Tak więc tratwa należała do Madsa. Nie mogło być żadnych wątpliwości.
Mattias czuł zmęczenie w swoich małych nogach. Szedł już przez cały dzień, a nie widział żadnych domów. Jedyne, czym się posilał, to maliny i jeżyny rosnące przy drodze. Znalazł też sobie piękny kij na wypadek, gdyby napotkał jakieś dzikie zwierzę.
Nad wieczorem, w dość akurat tutaj rzadkim lesie, zobaczył poświatę ogniska. Podszedł bliżej i grzecznie poprosił pięciu skupionych wokół ognia mężczyzn, by pozwolili mu przysiąść się na chwilę i trochę ogrzać.
Mężczyźni nie wyglądali zbyt sympatycznie, śmiali się jednak i zgadywali, kim też może być ten mały wędrowiec.

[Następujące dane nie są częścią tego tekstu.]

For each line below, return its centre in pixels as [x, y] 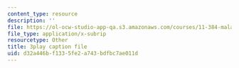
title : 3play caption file [47, 47]
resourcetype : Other [38, 40]
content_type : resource [43, 14]
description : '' [31, 21]
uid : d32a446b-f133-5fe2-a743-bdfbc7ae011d [73, 54]
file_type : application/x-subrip [57, 34]
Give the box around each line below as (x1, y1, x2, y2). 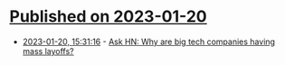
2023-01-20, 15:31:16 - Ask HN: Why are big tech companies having (22, 36, 276, 47)
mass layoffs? (22, 45, 74, 56)
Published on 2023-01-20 (9, 6, 208, 27)
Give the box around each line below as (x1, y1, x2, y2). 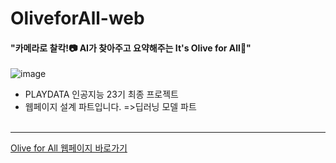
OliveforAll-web (10, 7, 145, 30)
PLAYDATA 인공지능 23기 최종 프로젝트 (24, 88, 179, 101)
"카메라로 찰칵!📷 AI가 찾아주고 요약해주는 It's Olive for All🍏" (10, 42, 252, 54)
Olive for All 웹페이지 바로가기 (10, 142, 128, 154)
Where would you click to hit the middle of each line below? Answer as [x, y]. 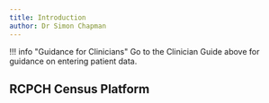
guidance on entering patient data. [73, 61]
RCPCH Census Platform [80, 89]
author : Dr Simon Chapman [58, 26]
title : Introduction [48, 17]
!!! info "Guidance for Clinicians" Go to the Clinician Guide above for [134, 51]
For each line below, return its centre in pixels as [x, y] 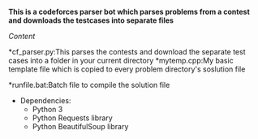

Wyjaśnił uprzejmie, tak jak go uczono, że nazywa się Mattias Meiden i ma osiem lat oraz że jest w drodze do domu, do Grastensholm.
Ci ludzie także nigdy nie słyszeli o takim majątku, lecz mimo to zrobili mu miejsce na pieńku przy ogniu.
Wszyscy byli zarośnięci, obdarci i brudni. Jeden, odrażający jednooki, przysunął się bliżej i pomacał brudnymi paluchami aksamitną kurtkę Mattiasa, po czym gwizdnął cicho.
– Skąd wziąłeś takie ubranie, chłopcze?
– Ona jest moje – odparł Mattias przestraszony. – Rodzice mi je uszyli.
– Ach, tak – rzekł nieznajomy ironicznie. – A kim to w takim razie jest twój tatuś?